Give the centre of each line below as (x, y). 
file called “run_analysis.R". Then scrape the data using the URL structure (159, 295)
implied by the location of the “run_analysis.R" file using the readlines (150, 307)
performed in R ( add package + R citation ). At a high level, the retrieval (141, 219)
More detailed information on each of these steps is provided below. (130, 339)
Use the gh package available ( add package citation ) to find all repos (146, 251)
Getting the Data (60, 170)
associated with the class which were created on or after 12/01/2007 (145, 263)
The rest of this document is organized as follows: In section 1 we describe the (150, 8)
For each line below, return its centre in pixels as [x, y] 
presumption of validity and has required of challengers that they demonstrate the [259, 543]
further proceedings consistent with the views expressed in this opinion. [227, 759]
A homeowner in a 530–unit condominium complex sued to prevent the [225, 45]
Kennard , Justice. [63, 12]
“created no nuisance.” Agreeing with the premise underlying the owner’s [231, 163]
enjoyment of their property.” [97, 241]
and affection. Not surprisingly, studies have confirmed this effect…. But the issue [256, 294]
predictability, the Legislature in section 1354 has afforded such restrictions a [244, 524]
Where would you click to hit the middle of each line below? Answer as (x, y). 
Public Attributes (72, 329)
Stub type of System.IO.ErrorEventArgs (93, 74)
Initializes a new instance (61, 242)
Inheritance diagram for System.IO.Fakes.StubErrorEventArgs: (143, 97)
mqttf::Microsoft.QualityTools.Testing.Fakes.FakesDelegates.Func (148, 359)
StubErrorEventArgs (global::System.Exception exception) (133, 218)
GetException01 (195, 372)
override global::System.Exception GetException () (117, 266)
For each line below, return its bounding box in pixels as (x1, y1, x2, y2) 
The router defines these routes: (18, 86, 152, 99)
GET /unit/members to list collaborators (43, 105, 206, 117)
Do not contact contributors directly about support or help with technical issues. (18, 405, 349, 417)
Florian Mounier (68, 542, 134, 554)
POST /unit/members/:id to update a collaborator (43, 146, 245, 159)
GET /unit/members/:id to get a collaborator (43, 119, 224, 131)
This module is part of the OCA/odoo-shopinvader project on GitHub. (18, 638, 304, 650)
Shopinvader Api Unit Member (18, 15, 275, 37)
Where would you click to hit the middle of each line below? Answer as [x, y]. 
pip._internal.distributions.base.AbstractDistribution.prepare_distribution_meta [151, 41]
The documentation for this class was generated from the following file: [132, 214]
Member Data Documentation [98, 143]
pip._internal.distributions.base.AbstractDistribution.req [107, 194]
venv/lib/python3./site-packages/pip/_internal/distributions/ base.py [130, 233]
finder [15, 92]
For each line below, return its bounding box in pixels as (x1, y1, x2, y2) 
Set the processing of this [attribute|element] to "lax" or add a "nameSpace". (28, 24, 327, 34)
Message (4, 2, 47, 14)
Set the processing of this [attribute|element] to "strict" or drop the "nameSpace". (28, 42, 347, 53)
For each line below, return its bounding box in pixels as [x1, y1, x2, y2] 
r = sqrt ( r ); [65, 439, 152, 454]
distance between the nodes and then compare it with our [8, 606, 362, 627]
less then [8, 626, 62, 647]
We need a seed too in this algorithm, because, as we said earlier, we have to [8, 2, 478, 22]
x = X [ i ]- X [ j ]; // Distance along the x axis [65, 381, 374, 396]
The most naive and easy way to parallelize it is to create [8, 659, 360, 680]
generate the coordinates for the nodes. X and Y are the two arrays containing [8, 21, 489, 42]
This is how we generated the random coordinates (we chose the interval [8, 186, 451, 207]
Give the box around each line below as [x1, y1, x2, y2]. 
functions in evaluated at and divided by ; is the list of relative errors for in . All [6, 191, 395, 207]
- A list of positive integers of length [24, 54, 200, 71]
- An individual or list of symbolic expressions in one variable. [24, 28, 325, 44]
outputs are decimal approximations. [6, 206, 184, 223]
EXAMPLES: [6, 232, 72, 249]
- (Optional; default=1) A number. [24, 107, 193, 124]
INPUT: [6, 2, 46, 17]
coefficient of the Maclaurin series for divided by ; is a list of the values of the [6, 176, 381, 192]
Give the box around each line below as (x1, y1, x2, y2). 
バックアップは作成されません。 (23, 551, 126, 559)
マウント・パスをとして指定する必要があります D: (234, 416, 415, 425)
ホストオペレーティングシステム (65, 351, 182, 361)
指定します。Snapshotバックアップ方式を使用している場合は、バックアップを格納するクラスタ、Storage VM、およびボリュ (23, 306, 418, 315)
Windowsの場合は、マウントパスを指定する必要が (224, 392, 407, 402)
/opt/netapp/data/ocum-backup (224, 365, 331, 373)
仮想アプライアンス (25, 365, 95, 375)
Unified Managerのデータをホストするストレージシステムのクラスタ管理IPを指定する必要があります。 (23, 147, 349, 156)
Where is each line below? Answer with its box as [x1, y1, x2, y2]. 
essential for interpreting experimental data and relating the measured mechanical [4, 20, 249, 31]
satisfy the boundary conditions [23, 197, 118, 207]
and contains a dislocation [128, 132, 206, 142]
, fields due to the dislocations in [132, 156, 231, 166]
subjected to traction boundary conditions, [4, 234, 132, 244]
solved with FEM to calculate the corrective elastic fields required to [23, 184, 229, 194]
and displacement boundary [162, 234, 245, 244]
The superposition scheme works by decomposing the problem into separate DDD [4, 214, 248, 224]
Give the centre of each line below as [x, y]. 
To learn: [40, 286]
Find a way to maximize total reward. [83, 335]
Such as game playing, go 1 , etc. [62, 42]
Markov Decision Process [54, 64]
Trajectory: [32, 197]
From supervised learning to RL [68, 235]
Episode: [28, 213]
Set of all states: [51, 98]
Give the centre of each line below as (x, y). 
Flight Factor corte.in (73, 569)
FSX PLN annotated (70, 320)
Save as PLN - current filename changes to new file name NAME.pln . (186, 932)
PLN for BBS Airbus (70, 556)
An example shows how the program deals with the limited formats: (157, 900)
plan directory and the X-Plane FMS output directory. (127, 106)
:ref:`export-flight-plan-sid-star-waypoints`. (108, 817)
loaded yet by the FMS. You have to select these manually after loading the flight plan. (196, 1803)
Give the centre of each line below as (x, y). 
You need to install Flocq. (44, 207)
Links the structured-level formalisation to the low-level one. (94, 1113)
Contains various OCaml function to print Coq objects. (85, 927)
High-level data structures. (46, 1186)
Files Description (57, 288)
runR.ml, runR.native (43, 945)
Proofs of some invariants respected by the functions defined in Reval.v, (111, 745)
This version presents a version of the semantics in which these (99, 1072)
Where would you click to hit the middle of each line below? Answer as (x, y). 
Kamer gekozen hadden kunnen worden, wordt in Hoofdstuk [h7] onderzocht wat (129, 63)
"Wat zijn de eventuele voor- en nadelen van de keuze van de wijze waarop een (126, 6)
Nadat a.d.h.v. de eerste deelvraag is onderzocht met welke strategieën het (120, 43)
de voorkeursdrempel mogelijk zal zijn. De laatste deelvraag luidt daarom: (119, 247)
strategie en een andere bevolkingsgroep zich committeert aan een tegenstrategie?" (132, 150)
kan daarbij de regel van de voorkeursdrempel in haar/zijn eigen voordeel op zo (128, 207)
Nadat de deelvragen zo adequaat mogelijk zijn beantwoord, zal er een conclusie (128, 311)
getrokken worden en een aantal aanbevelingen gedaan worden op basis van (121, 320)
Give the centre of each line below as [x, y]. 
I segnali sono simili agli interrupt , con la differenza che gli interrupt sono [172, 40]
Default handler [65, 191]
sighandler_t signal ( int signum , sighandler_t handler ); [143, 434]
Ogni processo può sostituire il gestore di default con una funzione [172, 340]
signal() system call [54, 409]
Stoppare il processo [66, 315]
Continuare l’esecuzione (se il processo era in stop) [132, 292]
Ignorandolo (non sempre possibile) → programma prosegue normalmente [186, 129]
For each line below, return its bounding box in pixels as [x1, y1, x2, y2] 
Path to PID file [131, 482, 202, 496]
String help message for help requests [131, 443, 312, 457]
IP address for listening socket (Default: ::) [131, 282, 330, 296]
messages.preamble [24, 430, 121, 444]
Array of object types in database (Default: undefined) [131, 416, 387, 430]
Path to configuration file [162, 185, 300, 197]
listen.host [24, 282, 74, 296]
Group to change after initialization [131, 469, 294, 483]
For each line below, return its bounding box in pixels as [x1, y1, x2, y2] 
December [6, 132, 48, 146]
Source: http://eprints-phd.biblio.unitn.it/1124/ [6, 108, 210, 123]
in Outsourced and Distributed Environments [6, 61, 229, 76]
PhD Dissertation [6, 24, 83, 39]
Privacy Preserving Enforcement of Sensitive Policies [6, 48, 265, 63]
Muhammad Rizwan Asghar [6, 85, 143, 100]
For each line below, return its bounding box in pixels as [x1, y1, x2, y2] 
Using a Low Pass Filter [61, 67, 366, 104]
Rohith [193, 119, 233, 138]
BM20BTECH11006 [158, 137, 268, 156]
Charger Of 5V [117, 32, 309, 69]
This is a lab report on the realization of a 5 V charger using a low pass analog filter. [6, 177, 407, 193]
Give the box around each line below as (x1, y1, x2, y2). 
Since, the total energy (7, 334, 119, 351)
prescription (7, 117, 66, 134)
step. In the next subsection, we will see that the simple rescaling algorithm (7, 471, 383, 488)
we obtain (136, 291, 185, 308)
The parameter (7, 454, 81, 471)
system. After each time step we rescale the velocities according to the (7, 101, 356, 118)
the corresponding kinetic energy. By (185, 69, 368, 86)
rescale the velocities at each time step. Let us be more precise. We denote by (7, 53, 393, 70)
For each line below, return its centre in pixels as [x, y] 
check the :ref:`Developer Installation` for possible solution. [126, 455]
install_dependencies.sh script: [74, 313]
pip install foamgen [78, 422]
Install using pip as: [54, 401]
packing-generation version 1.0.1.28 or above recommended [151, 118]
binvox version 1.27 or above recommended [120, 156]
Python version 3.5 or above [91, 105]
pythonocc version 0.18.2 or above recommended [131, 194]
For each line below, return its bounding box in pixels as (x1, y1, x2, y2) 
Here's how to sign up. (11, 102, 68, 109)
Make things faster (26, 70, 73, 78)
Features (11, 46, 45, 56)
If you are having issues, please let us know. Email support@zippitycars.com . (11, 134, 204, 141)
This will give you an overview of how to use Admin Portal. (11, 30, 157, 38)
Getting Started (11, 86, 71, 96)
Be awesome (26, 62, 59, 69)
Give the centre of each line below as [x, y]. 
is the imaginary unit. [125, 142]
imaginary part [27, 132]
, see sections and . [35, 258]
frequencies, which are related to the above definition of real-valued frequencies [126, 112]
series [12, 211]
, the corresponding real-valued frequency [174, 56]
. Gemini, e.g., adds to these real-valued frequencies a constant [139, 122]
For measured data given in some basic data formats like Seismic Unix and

──────────────────────────────

WORK ITEM: Print, without alteration, only the lines above between the one holding "presumption of validity" and the one holding "Stub type of", inclusive.

SOLUTION:
presumption of validity and has required of challengers that they demonstrate the [259, 543]
further proceedings consistent with the views expressed in this opinion. [227, 759]
A homeowner in a 530–unit condominium complex sued to prevent the [225, 45]
Kennard , Justice. [63, 12]
“created no nuisance.” Agreeing with the premise underlying the owner’s [231, 163]
enjoyment of their property.” [97, 241]
and affection. Not surprisingly, studies have confirmed this effect…. But the issue [256, 294]
predictability, the Legislature in section 1354 has afforded such restrictions a [244, 524]
Where would you click to hit the middle of each line below? Answer as (x, y). 
Public Attributes (72, 329)
Stub type of System.IO.ErrorEventArgs (93, 74)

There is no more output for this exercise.